EPA won’t challenge largest federal utility on new gas plant

NASHVILLE, Tenn. (AP) — Critics have long blasted the nation’s largest public utility over its preference to replace coal-burning power plants with ones reliant on gas, another fossil fuel.

The same advocates are now frustrated that federal environmental regulators won’t stand in the way of the utility’s latest extensive project, which clashes with the Biden administration’s directives to fight climate change, despite their laundry list of concerns.

The gas plant decision by the Tennessee Valley Authority came Jan. 10, capping a months-long conflict between the TVA and the Environmental Protection Agency — two federal agencies that are both charged with a mission to protect the environment. It was also just a few weeks before the first meeting of TVA’s new board of directors, with a majority appointed by President Joe Biden, which will convene Feb 17.

The EPA had written to the TVA on Jan. 6 regarding its “substantial” concerns with the plan to bank on gas at the Cumberland Fossil Plant. But ultimately, the nation’s environmental watchdog relented when it could have challenged the utility’s claims about the gas plant’s expected environmental impacts at the highest ranks of government — the White House.
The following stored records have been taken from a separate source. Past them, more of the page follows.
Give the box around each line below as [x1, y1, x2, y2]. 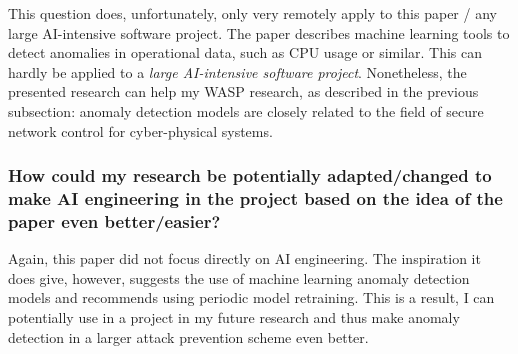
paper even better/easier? [8, 208, 221, 233]
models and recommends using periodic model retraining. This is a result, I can [8, 287, 495, 308]
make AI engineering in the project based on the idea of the [8, 186, 503, 210]
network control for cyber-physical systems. [8, 120, 273, 141]
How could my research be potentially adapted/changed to [8, 163, 492, 188]
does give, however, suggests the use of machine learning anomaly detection [8, 267, 470, 288]
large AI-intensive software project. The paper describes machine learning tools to [8, 22, 510, 43]
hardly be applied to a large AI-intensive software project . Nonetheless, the [8, 61, 467, 82]

In essence, the TVA “thumbed their nose at EPA’s comments,” said Pat Parenteau, an emeritus professor specializing in environmental law at the Vermont Law and Graduate School. The TVA provides power to about 10 million customers in parts of seven southern states.

The EPA had recommended integrating a combination of renewables, like wind and solar, along with projects that reduce the overall demand for electricity, like energy efficiency, to replace the mammoth aging coal plant near Cumberland City. Instead, TVA’s analysis of alternatives compared only new gas plants to a massive array of solar and battery storage.

TVA’s environmental impact statement confirmed a new combined-cycle gas plant will release earth-warming carbon dioxide and methane pollution for decades to come. However, the utility found the solar and battery option would take too long to build and cost $1.8 billion more than a new gas plant. The TVA also stated greenhouse gas effects from the two options would be “relatively close.”

The EPA took issue with TVA’s conclusions, saying the utility relied on misleading comparisons and inaccurate economic data. The environmental agency also noted the TVA could be left with “stranded assets” in the form of a plant it has to stop using before it has recuperated the cost of building. As for the environmental impacts, the utility’s own analysis results in a $3 billion savings with the solar option over the 30-year life of the project, according to the EPA.

EPA’s decision not to take further action smacks of politics, Parenteau said.

“We know that the Biden administration is schizophrenic on gas,” he said, noting large gas exports under Biden and high rates of oil and gas leasing. “This, of course, is in total contradiction to what he campaigned on. But it does reflect, to be fair, the political reality of the day. It reflects the war in Ukraine. It reflects the prices at the gas pump, it reflects lots of stuff.”

Concerned citizens sent a letter on Jan. 4 to EPA Administrator Michael Regan urging him to refer TVA’s Cumberland Fossil Plant project to the White House Council on Environmental Quality. The Department of the Interior was the last agency to send the council a project in 2016. The EPA hasn’t done it since 1996.

While referrals are rare, they have sometimes resulted in “major changes,” Parenteau said. “The abandonment of the jet port in the Everglades is one of them.”

Instead, the EPA sent a letter to the TVA on Jan. 6 outlining the deficiencies of its final environmental impact statement and urging the utility to address them in its record of decision. Four days later, TVA President and CEO Jeff Lyash issued that record of decision, moving forward with a 1,450-megawatt natural gas plant. It once again failed to address EPA’s concerns.

In an email to The Associated Press, EPA spokesperson James Pinkney said the agency carefully considered all available options.

“EPA determined that there were practical and achievable actions TVA could do within its Record of Decision, as well as with future actions, to improve environmental outcomes while meeting its need to retire the Cumberland coal plant,” he wrote.

Critics of TVA’s long-stated preference for gas have accused the utility of not giving serious consideration to other alternatives, as required by the National Environmental Policy Act.

“TVA clearly spent a lot of time and money developing the gas alternative,” said Amanda Garcia, Tennessee director for the Southern Environmental Law Center. “It did not do the same for solar and storage, let alone a range of alternatives like wind, energy efficiency and demand response,” which helps customers change their usage patterns to flatten peak demand periods.

The law center has pointed out that TVA signed contracts with two gas companies months before it completed the environmental impact study that was supposed to guide its decision.

The utility corporation said the contracts were necessary to allow preliminary planning work. They were not binding agreements to choose gas, TVA spokesman Scott Brooks said in an email. They were contingent on TVA’s final fuel decision.

The new gas plant at Cumberland is not yet a done deal. A 32-mile pipeline still needs approval, requiring yet another environmental impact statement. TVA’s board members have remained mum about the project when contacted by the AP.

“It seems to me that enough serious questions have been raised that the new board might want to take a second look at it,” Parenteau said.